5-6 A plane harmonic propagates in the negative direction of the X axis. It is known that the vibration equation of a particle at x=- 1m is (SI), and if the wave velocity is u, the expression of this wave is.

A:

5-7 A series of plane harmonics propagate along the X axis without attenuation. The amplitude of the wave is 2× 10-3 m, the period is 0.0 1 s, and the wave speed is 400 m? S- 1. When t = 0, the prime element of the origin of the X axis moves to the positive direction of the Y axis through the equilibrium position. Try to write this simple and harmonic expression.
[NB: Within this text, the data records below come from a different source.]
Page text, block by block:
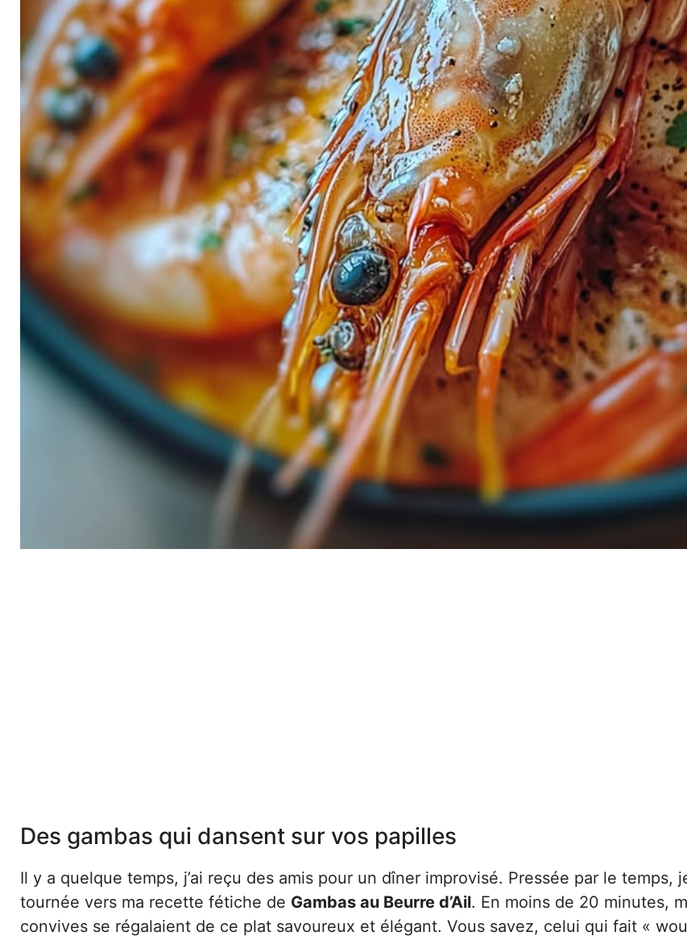
Des gambas qui dansent sur vos papilles
Il y a quelque temps, j’ai reçu des amis pour un dîner improvisé. Pressée par le temps,
tournée vers ma recette fétiche de Gambas au Beurre d’Ail. En moins de 20 minutes,
convives se régalaient de ce plat savoureux et élégant. Vous savez, celui qui fait «
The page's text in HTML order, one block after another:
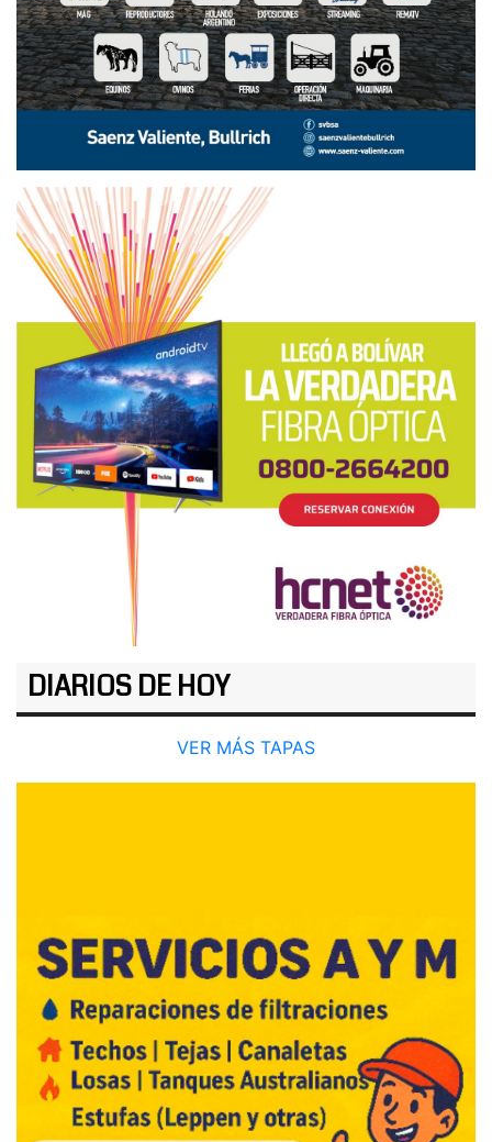
DIARIOS DE HOY
VER MÁS TAPAS
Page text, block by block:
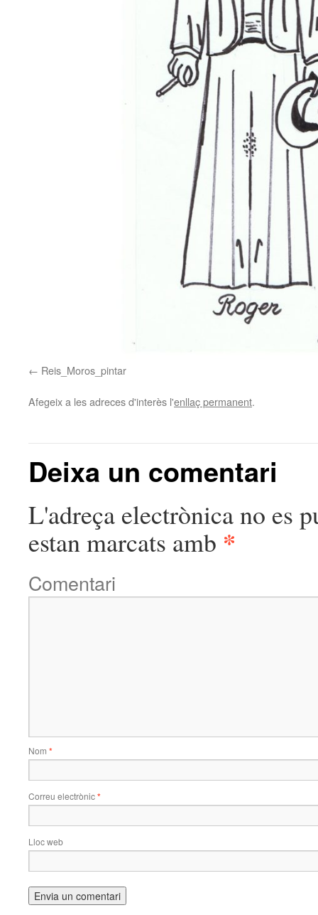
Reis_Moros_pintar
Afegeix a les adreces d'interès l'enllaç permanent.
Deixa un comentari
L'adreça electrònica no es
estan marcats amb *
Comentari
Nom *
Correu electrònic*
Lloc web
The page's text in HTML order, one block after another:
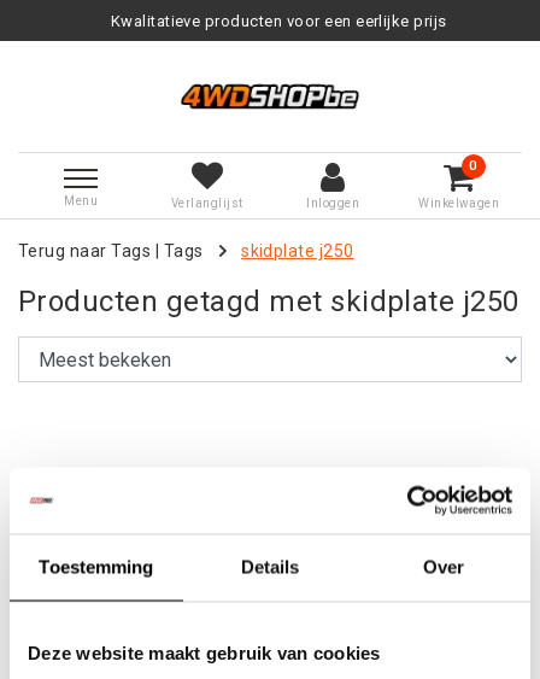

Solution: The wave propagates forward along the X axis without attenuation, so the expression of simple harmonic is.

Among them;

By,, know, get.

m

5-8 As shown in the figure, plane waves propagate in the medium, and the wave velocity u = 10 m? S- 1 propagates in the negative direction of X axis, and the vibration equation at point A is known as [SI].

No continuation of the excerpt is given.